The CloudVeneto Object Store is built upon Ceph and supports two interfaces:

  • S3-compatible: provides object storage functionality with an interface that is compatible with a large subset of the Amazon S3 RESTful API.
  • Swift-compatible: provides object storage functionality with an interface that is compatible with a large subset of the OpenStack Swift API.

Objects (which are typically files) in the object storage are organized in containers, also called buckets.

Warning

Please note that backups are not performed on object storage.

7.3.1. Accessing the object storage using the dashboard

To create a container, using the Dashboard, click on Object StorageContainers and then click on + Container.

_images/create_container.png

Fill the Container Name field and then click on the Submit button.

_images/create_container_name.png

You can then upload files to a container. Select the relevant container and then click on the up arrow:

_images/upload_container.png

Choose the file to upload and the click the Upload File button:

_images/upload_container_file.png

Using the dashboard, you can then retrieve the objects (files) previously uploaded to a container.

Warning

Please note that containers (and their objects) are owned by the project, and not by the individual who created them. This means that, if you create a container and upload some files on this container, the other members of the project can see these files and possibly also delete them.

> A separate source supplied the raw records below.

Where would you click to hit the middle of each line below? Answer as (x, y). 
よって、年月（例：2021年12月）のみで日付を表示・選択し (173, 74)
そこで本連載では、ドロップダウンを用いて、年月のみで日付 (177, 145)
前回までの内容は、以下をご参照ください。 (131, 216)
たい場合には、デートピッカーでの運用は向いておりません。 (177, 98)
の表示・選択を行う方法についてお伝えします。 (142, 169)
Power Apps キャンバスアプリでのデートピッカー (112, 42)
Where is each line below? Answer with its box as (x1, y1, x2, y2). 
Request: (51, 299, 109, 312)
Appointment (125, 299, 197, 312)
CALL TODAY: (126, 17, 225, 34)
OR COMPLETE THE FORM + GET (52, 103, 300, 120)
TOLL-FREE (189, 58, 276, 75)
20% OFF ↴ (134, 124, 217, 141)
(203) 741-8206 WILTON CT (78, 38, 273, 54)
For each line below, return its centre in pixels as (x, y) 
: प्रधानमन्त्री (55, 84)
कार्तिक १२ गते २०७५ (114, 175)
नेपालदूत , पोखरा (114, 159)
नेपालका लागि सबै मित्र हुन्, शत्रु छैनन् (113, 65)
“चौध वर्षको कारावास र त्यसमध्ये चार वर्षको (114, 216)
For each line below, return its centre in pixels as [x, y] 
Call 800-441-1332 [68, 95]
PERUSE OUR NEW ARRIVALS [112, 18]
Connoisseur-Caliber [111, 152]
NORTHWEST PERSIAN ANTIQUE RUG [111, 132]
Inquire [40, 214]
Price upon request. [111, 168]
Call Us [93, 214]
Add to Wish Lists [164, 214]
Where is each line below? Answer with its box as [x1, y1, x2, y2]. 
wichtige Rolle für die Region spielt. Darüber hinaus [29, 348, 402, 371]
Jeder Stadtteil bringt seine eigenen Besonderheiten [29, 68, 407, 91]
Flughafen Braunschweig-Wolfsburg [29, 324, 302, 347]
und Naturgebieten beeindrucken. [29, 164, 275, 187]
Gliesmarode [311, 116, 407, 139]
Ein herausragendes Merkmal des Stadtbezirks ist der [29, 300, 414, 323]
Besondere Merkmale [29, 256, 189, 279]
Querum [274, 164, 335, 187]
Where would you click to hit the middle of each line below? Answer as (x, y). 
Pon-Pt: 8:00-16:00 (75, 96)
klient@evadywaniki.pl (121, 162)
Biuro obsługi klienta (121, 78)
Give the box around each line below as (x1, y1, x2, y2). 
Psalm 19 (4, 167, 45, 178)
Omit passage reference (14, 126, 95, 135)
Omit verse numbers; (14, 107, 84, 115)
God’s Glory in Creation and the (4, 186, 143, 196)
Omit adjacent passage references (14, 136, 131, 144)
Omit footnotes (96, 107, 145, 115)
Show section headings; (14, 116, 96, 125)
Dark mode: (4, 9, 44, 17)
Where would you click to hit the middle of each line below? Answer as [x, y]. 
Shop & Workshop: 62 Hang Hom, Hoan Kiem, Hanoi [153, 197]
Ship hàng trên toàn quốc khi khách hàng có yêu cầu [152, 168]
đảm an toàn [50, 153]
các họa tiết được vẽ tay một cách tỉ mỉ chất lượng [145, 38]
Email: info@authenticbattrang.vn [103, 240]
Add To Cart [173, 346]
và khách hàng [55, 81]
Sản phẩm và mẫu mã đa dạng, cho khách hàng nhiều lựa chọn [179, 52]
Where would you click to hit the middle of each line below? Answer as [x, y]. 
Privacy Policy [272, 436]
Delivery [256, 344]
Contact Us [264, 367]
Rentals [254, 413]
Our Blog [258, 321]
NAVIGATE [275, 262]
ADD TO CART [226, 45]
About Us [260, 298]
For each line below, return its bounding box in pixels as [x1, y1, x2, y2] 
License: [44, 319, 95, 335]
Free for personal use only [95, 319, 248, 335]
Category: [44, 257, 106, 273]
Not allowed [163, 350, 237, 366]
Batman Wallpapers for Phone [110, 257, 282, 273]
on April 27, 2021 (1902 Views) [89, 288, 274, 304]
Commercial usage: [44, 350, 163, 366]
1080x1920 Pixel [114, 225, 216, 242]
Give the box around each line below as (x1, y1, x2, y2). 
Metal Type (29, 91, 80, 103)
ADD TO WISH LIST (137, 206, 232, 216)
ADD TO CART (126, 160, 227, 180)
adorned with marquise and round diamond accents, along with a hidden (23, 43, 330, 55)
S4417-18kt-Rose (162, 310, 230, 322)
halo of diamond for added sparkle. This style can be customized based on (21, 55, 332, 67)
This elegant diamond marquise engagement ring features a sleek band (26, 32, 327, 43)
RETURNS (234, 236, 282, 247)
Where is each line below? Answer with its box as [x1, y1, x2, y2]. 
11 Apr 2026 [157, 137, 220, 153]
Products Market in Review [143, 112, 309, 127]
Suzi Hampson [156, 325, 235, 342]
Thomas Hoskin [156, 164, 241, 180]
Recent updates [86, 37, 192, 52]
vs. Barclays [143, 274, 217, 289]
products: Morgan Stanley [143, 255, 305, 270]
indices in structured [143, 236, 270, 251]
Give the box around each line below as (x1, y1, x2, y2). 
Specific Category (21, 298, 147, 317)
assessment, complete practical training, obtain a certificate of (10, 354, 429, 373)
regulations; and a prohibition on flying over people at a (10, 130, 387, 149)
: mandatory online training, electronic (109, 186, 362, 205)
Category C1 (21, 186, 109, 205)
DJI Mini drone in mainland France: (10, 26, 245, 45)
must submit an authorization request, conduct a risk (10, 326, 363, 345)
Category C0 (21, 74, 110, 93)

7.3.2. Accessing the object storage using the S3 interface

You can also access the object storage using the S3 interface.

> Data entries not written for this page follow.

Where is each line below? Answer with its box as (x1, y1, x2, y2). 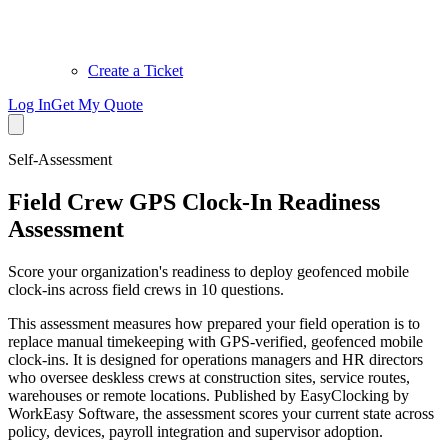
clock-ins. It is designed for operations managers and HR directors (8, 350, 423, 368)
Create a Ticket (88, 62, 183, 79)
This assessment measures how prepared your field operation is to (8, 314, 420, 332)
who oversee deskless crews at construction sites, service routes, (8, 368, 410, 386)
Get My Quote (51, 96, 143, 113)
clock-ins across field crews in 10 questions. (8, 280, 284, 298)
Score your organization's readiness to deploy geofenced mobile (8, 262, 409, 280)
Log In (8, 96, 51, 113)
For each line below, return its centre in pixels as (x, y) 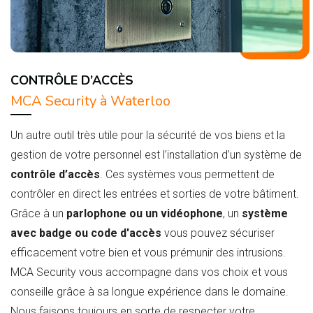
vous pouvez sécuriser (218, 233)
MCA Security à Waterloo (90, 101)
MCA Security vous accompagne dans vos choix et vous (149, 272)
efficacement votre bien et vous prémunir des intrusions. (148, 253)
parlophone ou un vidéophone (145, 214)
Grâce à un (38, 214)
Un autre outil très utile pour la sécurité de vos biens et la (148, 136)
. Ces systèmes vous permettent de (187, 175)
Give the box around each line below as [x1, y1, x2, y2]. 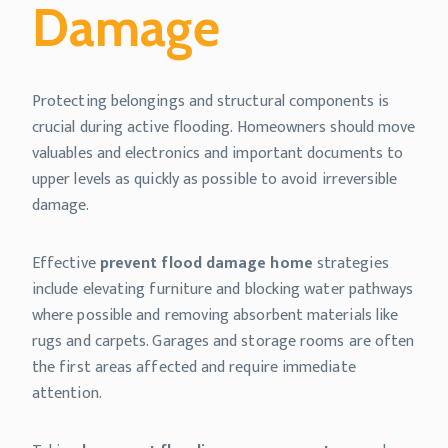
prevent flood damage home [99, 250, 313, 278]
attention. [32, 380, 102, 408]
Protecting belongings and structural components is [32, 88, 389, 116]
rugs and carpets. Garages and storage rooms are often [32, 328, 415, 356]
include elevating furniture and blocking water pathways [32, 276, 414, 304]
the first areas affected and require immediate [32, 354, 356, 382]
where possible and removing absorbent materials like [32, 302, 399, 330]
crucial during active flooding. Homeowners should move [32, 114, 416, 142]
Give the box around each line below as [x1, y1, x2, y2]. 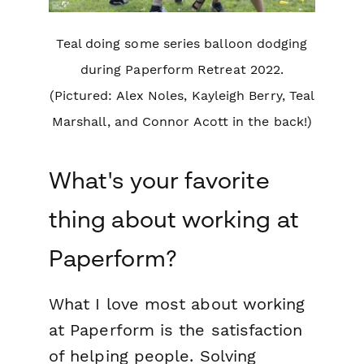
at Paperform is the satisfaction [49, 320, 303, 340]
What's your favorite [49, 167, 270, 194]
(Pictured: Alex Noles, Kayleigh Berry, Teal [49, 88, 315, 104]
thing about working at [49, 206, 299, 233]
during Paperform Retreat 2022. [80, 62, 284, 78]
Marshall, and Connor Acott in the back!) [51, 114, 313, 130]
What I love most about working [49, 294, 305, 314]
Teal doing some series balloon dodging [56, 36, 308, 52]
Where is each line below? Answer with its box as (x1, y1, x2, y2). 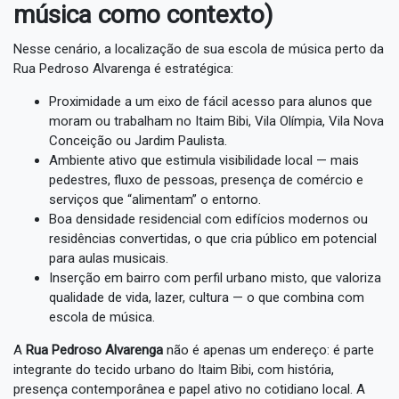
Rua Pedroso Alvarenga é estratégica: (13, 60, 233, 77)
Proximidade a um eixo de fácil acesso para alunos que (49, 93, 372, 110)
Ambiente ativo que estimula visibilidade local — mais (49, 151, 359, 168)
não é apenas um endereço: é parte (163, 341, 374, 358)
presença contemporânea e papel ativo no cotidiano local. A (13, 380, 365, 397)
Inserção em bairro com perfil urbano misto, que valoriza (49, 269, 381, 286)
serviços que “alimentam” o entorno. (49, 191, 261, 208)
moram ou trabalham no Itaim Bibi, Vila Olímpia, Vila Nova (49, 112, 384, 129)
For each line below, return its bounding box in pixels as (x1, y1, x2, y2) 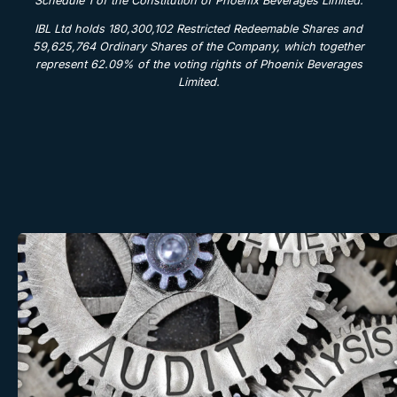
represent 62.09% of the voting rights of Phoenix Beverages (35, 58, 362, 72)
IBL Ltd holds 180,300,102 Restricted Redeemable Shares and (35, 22, 362, 36)
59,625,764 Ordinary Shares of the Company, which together (33, 40, 364, 54)
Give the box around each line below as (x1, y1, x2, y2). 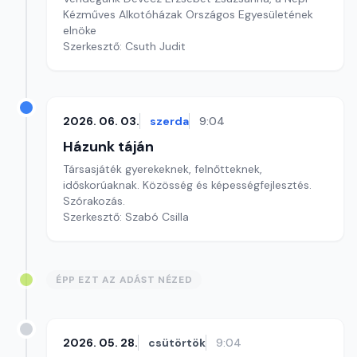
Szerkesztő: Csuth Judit (63, 39, 186, 53)
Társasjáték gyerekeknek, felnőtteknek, (63, 162, 262, 176)
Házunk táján (63, 137, 154, 156)
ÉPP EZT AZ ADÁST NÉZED (56, 273, 193, 286)
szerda (150, 114, 189, 128)
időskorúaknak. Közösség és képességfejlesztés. (63, 178, 312, 192)
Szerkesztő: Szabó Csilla (63, 210, 189, 224)
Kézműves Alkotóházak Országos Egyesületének (63, 7, 313, 22)
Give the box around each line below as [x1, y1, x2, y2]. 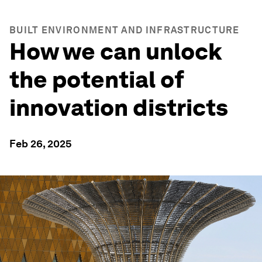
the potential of [9, 65, 184, 94]
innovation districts [9, 94, 228, 122]
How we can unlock [9, 37, 222, 65]
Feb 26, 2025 [9, 137, 72, 150]
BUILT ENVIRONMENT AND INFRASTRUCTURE [9, 25, 240, 36]
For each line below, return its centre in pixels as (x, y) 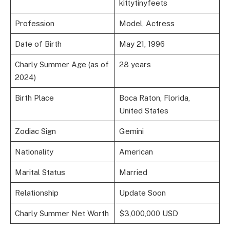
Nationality (34, 151)
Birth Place (34, 98)
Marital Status (40, 172)
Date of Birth (38, 44)
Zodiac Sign (35, 131)
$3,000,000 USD (148, 213)
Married (133, 172)
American (136, 151)
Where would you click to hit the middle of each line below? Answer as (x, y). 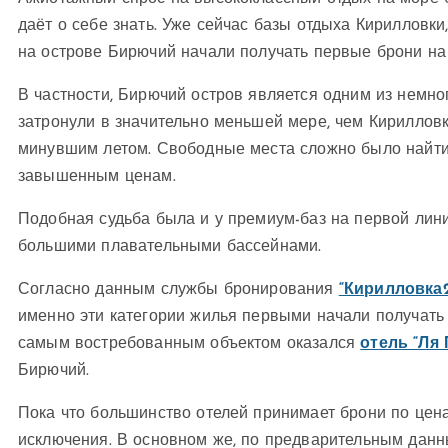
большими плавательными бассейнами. (170, 247)
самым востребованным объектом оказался (189, 344)
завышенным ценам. (97, 177)
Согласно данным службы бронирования (178, 290)
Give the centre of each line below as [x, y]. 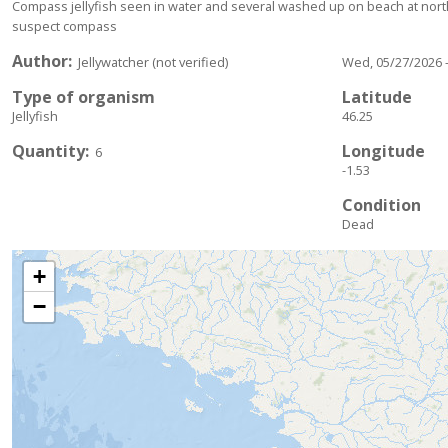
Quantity [48, 151]
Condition [381, 205]
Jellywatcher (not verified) [153, 62]
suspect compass [64, 26]
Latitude [377, 97]
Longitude [383, 151]
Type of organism [83, 97]
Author [40, 61]
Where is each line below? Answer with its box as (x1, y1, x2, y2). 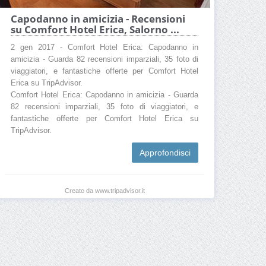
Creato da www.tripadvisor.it (64, 186, 145, 194)
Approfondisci (140, 147, 191, 157)
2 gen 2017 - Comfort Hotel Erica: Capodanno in (11, 43, 198, 52)
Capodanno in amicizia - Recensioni (11, 11, 185, 26)
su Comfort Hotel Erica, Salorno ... (11, 22, 179, 36)

s3cmd is a convenient command-line tool that can be used. First of all you need to create a $HOME/.s3cfg file, that requires the following configuration:

host_base = cloud-areapd.pd.infn.it:5210
host_bucket = cloud-areapd.pd.infn.it:5210
use_https = true
access_key = <your EC2 access key>
secret_key = <your EC2 secret key>

To find your EC2 credentials, in the Dashboard go to ProjectAPI Access and then click on View Credentials.

To create a bucket in the Object Storage service, you can use s3cmd with the ‘mb’ command:

$ s3cmd mb s3://mybucket
Bucket 's3://mybucket/' created
$

Then with the ‘ls’ command you can verify that the bucket has been created:

$ s3cmd ls
2020-04-14 16:30  s3://mybucket
$

Once created you can start adding files to the bucket:

$ s3cmd put /etc/fstab s3://mybucket
upload: '/etc/fstab' -> 's3://mybucket/fstab'  [1 of 1]
 628 of 628   100% in    0s   780.01 B/s  done
$

$ s3cmd ls s3://mybucket
2020-04-14 16:34       628   s3://mybucket/fstab
$

You can delete files from a bucket with the ‘del’ s3cmd command:

$ s3cmd del s3://mybucket/fstab
delete: 's3://mybucket/fstab'
$

$ s3cmd ls s3://mybucket
$

Once a bucket is empty, you can remove it with the ‘rb’ s3cmd command:

$ s3cmd rb s3://mybucket
Bucket 's3://mybucket/' removed
$

$ s3cmd ls
$

Note

As said above, containers (buckets) and their objects are owned by the project, and not by the individual who created them. If this is a problem, it is possible to have a personal object storage account, usable through the S3 interface.

7.4. Accessing storage external to the Cloud

As explained in Network Access, from an instance of the Cloud by default it is not possible to access a host/service hosted in INFN Padova or Legnaro. This also means that by default on a virtual machine of the CloudVeneto it is not possible to mount a file system exported from a storage server hosted in INFN Padova or Legnaro.